Jul 09, 2013 20:54
"You have to be the rock in the river and let the current flow around you"
Jaclyn is in the middle holding onto Nancy on her left and me on her right. We are crossing a 4 lane street in front of Jaclyn's house but as the vast majority of vehicles are scooters, it's really more like 12 lanes deep and there aren't many traffic lights or any stop signs to regulate traffic. The mopeds drive on the sidewalk, cut corners and park wherever they please so the best way to deal with them is to walk slowly and deliberately without sudden movement and let them swerve around you. It's terrifying and my heart is pounding in my chest as we inch across the road tortoise style: Slow and steady.
We are taking a walk around town, heading to the backpackers district, the market and the cell phone store. Jaclyn goes between speaking Chinese with Chengwei's mom, English with me and fending off sidewalk hawks peddling their wares in Vietnamese. She admits her head is about to explode.
After a journey half way around the world, my sunglasses are cracked. They and I had had a good run, I found them during a Backdrop Magazine (insert shameless promotion here: backdropmag.com) release party in the bathroom of 19 South in Athens, Ohio.
Our first stop is to buy a pair of fake RayBans from a man holding a giant board of hundreds of knock off glasses. Jaclyn goes to town bargaining and gets the price down to what equates to about $2.50 USD. Not to shabby. I am now the proud owner of some Kermit green wayfarers.
Next on our walk we head to the market. The streets leading there are full of street vendors. The fruit here is giant and strange. Except the Bananas. They are tiny. We see dragon fruit, grapes the size of small plums, lychee, spikes green and red fruit, coconuts, Vietnamese grapefruits, giant Asian pears, and things even Jaclyn doesn't have names for.
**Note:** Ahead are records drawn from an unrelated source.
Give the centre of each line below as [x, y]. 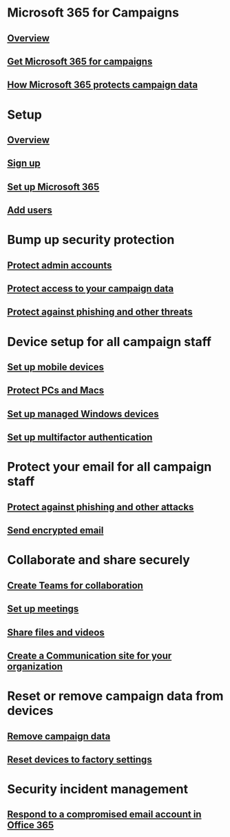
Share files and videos [56, 632]
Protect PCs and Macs [56, 391]
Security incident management [97, 789]
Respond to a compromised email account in [104, 815]
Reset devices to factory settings [80, 759]
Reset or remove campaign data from [115, 696]
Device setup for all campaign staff [109, 342]
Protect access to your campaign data [91, 289]
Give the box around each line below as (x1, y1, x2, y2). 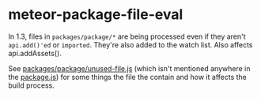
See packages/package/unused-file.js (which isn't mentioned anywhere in (8, 63, 251, 73)
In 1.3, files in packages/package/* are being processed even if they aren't (8, 32, 247, 41)
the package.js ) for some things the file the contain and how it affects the (8, 72, 247, 81)
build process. (8, 81, 55, 90)
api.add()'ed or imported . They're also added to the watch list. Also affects (8, 40, 253, 49)
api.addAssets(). (8, 48, 62, 58)
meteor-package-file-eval (8, 6, 183, 24)

Inside the market here are sections for consumer goods and a section for food. Blood drips down the side of butcher blocks and we have ego watch out step. Fish, oysters and the like sit in plastic tubs and dead chickens, freshly plucked of their feathers hang by their limp necks.
On the consumer goods side there are stalls of touristy junk: fans and hand crafts, purses, bags, figurines, trinkets and netlike manned by enthusiastic merchants telling to "just look" and that they'll give us a "good price". We wanted around to the more practical home goods. Did you need a rice cooker? No? Any type of high heel imaginable? Bolts of cloth to take to the tailor? Calvin Kline boxer-briefs? They've got em!
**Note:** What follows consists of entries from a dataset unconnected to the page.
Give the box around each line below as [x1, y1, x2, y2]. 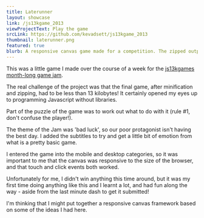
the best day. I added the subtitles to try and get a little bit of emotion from [6, 132, 192, 139]
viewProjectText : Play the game [6, 25, 88, 32]
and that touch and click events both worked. [6, 163, 120, 170]
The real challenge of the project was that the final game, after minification [6, 83, 193, 90]
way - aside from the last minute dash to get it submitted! [6, 188, 149, 195]
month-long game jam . [6, 71, 64, 79]
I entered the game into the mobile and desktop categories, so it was [6, 150, 178, 157]
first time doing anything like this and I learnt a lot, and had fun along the [6, 181, 188, 188]
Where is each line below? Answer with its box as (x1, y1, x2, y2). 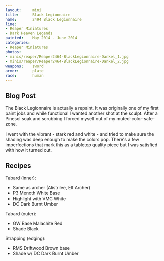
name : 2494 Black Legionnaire (5, 17, 82, 22)
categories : (5, 40, 30, 45)
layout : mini (5, 7, 42, 13)
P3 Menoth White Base (12, 190, 60, 196)
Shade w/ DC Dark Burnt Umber (12, 250, 79, 256)
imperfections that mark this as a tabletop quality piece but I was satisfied (5, 142, 158, 148)
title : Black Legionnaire (5, 12, 71, 17)
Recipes (5, 162, 31, 170)
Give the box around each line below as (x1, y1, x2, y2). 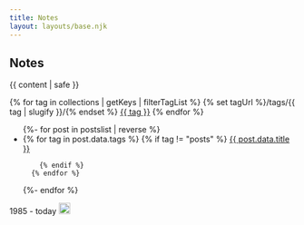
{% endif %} (39, 161, 84, 171)
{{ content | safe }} (9, 79, 80, 91)
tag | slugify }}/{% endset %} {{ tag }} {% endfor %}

After doing a lot of window shopping and to a lot of buying a delicious bubble tea off the street was in order. Jaclyn got milk tea and I got green/peach. Delicious. I still haven't had any of the infamous Vietnamese coffee so ill have to get on that soon.
Next stop was the cell phone store to see if we could buy a SIM card for my phone. Unfortunately the phone wasn't properly unlocked for Vietnam so no dice. The good news is Jaclyn has a spare nugget Nokia phone so we just put some money on that and now I'm good to go! (At least until I cross the border) sometimes it's nice to have a lifeline.